Embedded within large-scale protein interaction networks are signaling pathways that encode response cascades in the cell. Unfortunately, even for well-studied species like S. cerevisiae, only a ...fraction of all true protein interactions are known, which makes it difficult to reason about the exact flow of signals and the corresponding causal relations in the network. To help address this problem, we introduce a framework for predicting new interactions that aid connectivity between upstream proteins (sources) and downstream transcription factors (targets) of a particular pathway.
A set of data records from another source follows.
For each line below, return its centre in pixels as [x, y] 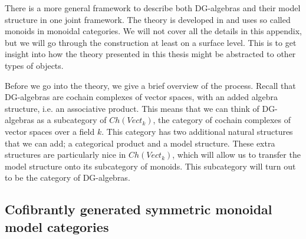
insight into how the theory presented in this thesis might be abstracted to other [150, 54]
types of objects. [34, 65]
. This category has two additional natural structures [197, 131]
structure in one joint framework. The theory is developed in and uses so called [148, 19]
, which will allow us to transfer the [236, 155]
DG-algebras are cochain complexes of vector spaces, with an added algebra [142, 97]
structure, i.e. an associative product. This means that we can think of [132, 108]
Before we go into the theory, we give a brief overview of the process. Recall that [150, 85]
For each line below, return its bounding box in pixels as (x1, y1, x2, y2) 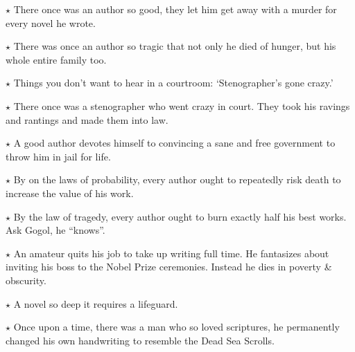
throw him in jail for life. (6, 149, 111, 163)
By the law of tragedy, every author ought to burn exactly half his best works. (13, 209, 347, 223)
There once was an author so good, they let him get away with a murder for (13, 2, 337, 16)
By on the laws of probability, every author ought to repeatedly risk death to (13, 172, 341, 187)
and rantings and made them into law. (6, 112, 168, 127)
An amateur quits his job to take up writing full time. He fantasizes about (13, 246, 329, 260)
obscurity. (6, 272, 46, 287)
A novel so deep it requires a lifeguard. (13, 296, 178, 311)
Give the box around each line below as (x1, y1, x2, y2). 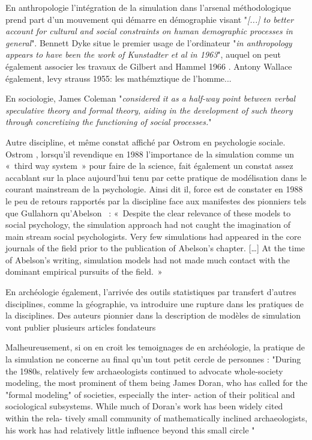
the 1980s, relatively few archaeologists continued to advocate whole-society (5, 364, 283, 377)
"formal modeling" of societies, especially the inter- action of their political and (5, 388, 295, 400)
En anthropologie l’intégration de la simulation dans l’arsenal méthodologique (5, 1, 291, 13)
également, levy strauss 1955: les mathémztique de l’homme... (5, 72, 232, 84)
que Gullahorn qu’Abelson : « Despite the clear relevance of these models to (5, 206, 291, 219)
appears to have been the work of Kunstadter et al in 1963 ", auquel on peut (5, 48, 281, 61)
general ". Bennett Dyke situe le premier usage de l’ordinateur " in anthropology (5, 36, 292, 49)
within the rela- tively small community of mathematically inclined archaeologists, (5, 412, 308, 424)
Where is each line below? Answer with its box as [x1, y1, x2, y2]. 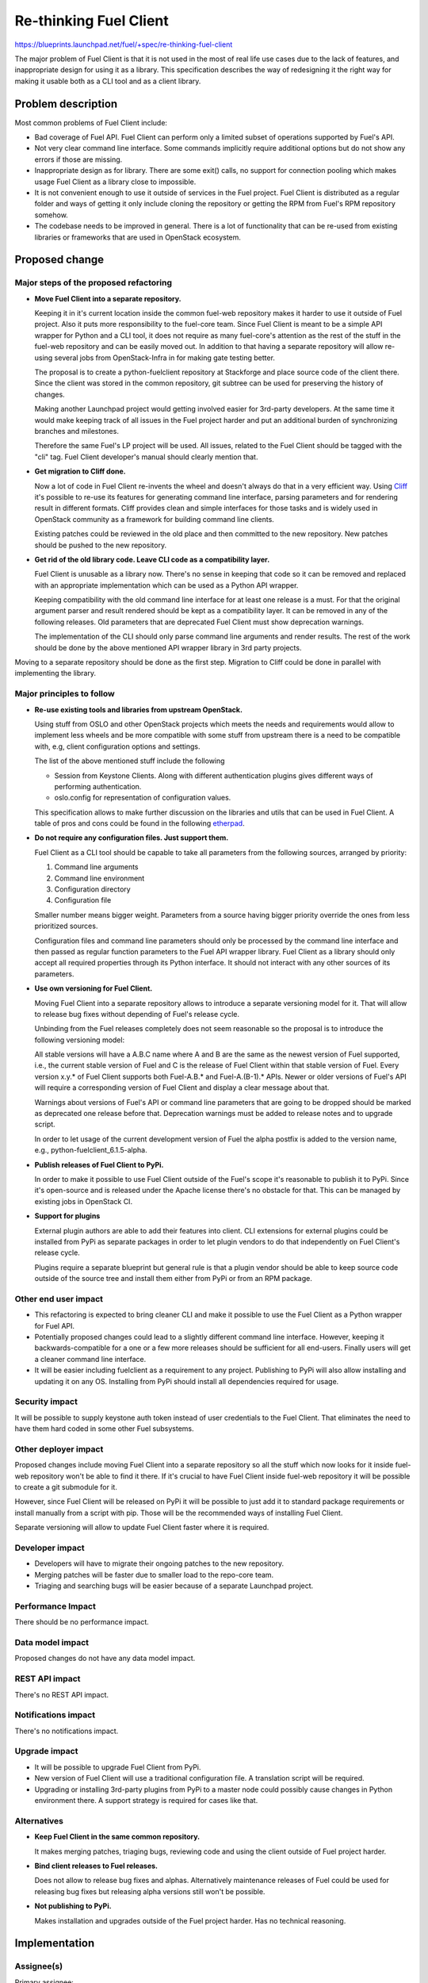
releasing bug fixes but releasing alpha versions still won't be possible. [34, 1886, 266, 1896]
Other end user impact [14, 1293, 103, 1304]
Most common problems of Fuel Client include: [14, 117, 168, 127]
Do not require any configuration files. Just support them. [34, 833, 229, 842]
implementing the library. [14, 669, 97, 678]
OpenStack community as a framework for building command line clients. [34, 514, 275, 524]
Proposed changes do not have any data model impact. [14, 1654, 196, 1663]
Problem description [14, 97, 118, 110]
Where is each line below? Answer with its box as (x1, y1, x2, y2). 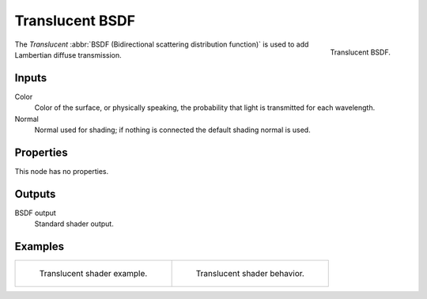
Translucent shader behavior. (195, 268, 304, 279)
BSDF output (14, 208, 57, 218)
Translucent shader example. (39, 268, 148, 279)
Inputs (14, 71, 47, 85)
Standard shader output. (34, 219, 114, 229)
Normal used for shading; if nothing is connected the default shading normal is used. (34, 125, 312, 134)
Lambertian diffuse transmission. (14, 50, 122, 59)
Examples (14, 240, 65, 253)
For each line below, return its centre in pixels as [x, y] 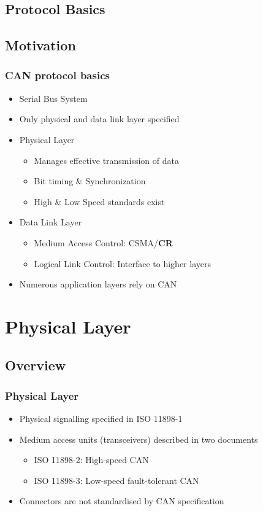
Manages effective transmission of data [106, 160]
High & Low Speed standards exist [99, 201]
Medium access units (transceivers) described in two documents [139, 439]
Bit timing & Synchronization [90, 181]
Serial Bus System [53, 98]
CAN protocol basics [57, 75]
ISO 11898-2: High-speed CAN [91, 460]
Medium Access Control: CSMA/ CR [103, 242]
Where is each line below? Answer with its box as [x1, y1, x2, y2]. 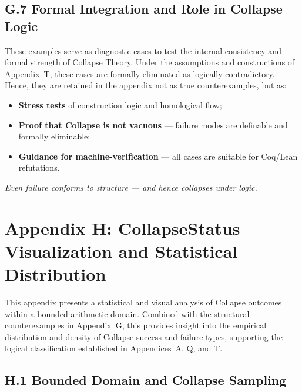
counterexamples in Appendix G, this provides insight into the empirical [5, 319, 267, 331]
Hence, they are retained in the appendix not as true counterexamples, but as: [5, 79, 287, 91]
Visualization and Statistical [5, 238, 238, 263]
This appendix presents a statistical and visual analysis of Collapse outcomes [5, 296, 282, 308]
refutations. [18, 161, 60, 174]
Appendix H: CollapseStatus [5, 215, 240, 240]
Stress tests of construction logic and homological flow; [18, 98, 222, 111]
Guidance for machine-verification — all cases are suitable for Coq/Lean [18, 150, 298, 162]
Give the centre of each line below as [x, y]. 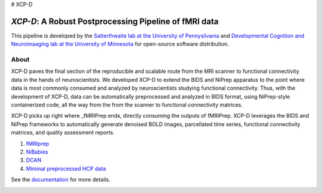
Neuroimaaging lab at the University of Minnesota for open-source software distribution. [120, 44]
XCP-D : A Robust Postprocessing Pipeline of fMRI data [115, 21]
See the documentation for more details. [61, 180]
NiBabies [37, 152]
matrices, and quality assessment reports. [63, 133]
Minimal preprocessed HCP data [66, 169]
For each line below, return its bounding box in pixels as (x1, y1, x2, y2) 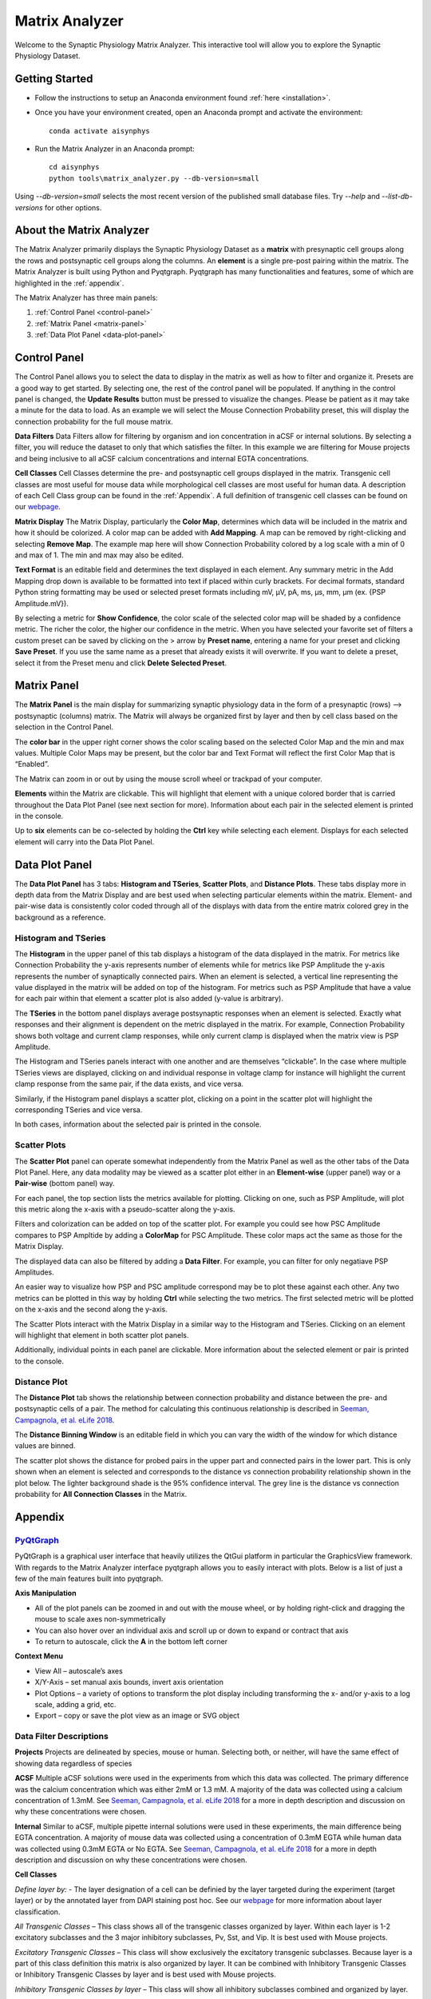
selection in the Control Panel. (14, 722, 114, 732)
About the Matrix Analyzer (14, 224, 149, 237)
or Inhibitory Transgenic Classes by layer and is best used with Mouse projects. (14, 1969, 276, 1979)
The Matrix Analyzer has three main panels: (14, 293, 159, 303)
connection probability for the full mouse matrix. (14, 417, 173, 426)
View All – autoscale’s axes (34, 1666, 123, 1675)
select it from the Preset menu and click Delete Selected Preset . (14, 658, 227, 668)
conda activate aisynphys (49, 126, 151, 135)
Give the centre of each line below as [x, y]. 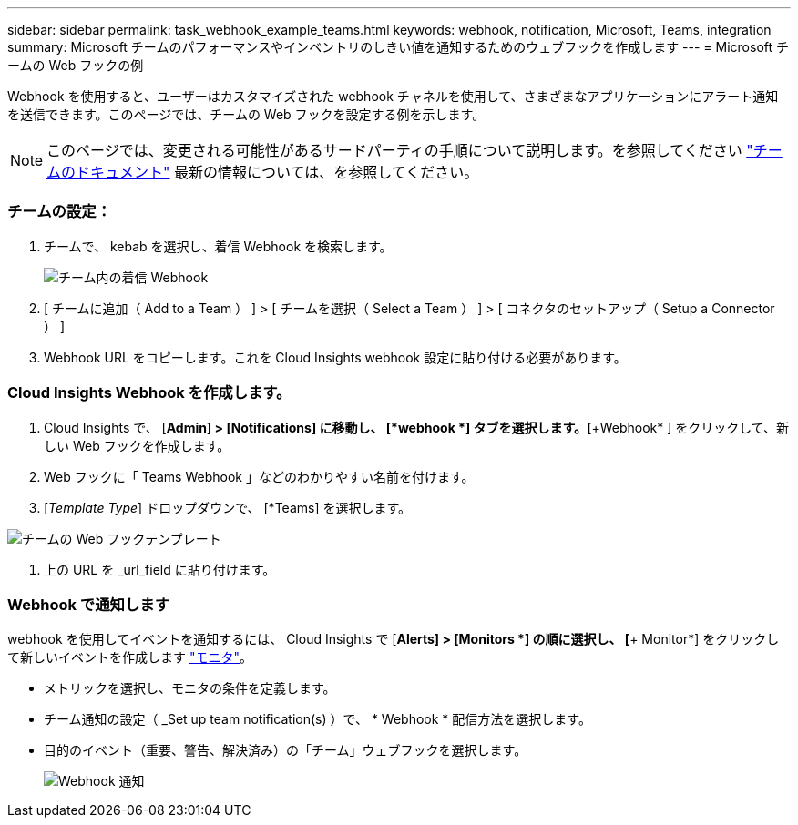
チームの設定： [60, 212]
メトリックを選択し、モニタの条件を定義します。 [190, 688]
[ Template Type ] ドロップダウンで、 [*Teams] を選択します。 [228, 507]
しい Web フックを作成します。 [137, 445]
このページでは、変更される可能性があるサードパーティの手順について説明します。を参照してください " [400, 150]
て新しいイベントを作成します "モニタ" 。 [130, 657]
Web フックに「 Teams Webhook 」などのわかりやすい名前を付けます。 [259, 476]
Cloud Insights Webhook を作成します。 [149, 393]

Our algorithms attempt to globally minimize the distance between sources and targets by finding a small set of shortcut edges to add to the network. Unlike existing algorithms for predicting general protein interactions, by focusing on proteins involved in specific responses our approach homes-in on pathway-consistent interactions. We applied our method to extend pathways in osmotic stress response in yeast and identified several missing interactions, some of which are supported by published reports. We also performed experiments that support a novel interaction not previously reported. Our framework is general and may be applicable to edge prediction problems in other domains.